* EXERCISE PROMPT
The entire listing, reproduced exactly and stripped of images, is the expected output.

◆ ◆ ◆ ◆ ◆ ◆ ◆

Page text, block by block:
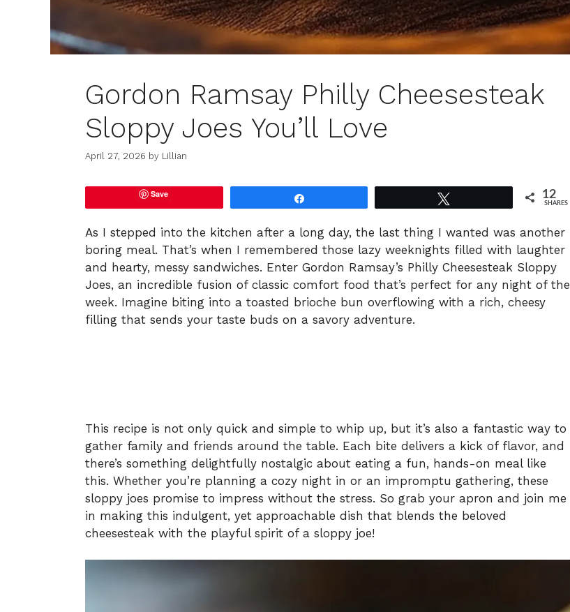
Gordon Ramsay Philly Cheesesteak
Sloppy Joes You’ll Love
April 27, 2026 by Lillian
Save 12
SHARES
As I stepped into the kitchen after a long day, the last thing I wanted was another
boring meal. That’s when I remembered those lazy weeknights filled with laughter
and hearty, messy sandwiches. Enter Gordon Ramsay’s Philly Cheesesteak Sloppy
Joes, an incredible fusion of classic comfort food that’s perfect for any night of the
week. Imagine biting into a toasted brioche bun overflowing with a rich, cheesy
filling that sends your taste buds on a savory adventure.
This recipe is not only quick and simple to whip up, but it’s also a fantastic way to
gather family and friends around the table. Each bite delivers a kick of flavor, and
there’s something delightfully nostalgic about eating a fun, hands-on meal like
this. Whether you’re planning a cozy night in or an impromptu gathering, these
sloppy joes promise to impress without the stress. So grab your apron and join me
in making this indulgent, yet approachable dish that blends the beloved
cheesesteak with the playful spirit of a sloppy joe!

◆ ◆ ◆ ◆ ◆ ◆ ◆

* REPLY
Page text, block by block:
Gordon Ramsay Philly Cheesesteak
Sloppy Joes You’ll Love
April 27, 2026 by Lillian
Save 12
SHARES
As I stepped into the kitchen after a long day, the last thing I wanted was another
boring meal. That’s when I remembered those lazy weeknights filled with laughter
and hearty, messy sandwiches. Enter Gordon Ramsay’s Philly Cheesesteak Sloppy
Joes, an incredible fusion of classic comfort food that’s perfect for any night of the
week. Imagine biting into a toasted brioche bun overflowing with a rich, cheesy
filling that sends your taste buds on a savory adventure.
This recipe is not only quick and simple to whip up, but it’s also a fantastic way to
gather family and friends around the table. Each bite delivers a kick of flavor, and
there’s something delightfully nostalgic about eating a fun, hands-on meal like
this. Whether you’re planning a cozy night in or an impromptu gathering, these
sloppy joes promise to impress without the stress. So grab your apron and join me
in making this indulgent, yet approachable dish that blends the beloved
cheesesteak with the playful spirit of a sloppy joe!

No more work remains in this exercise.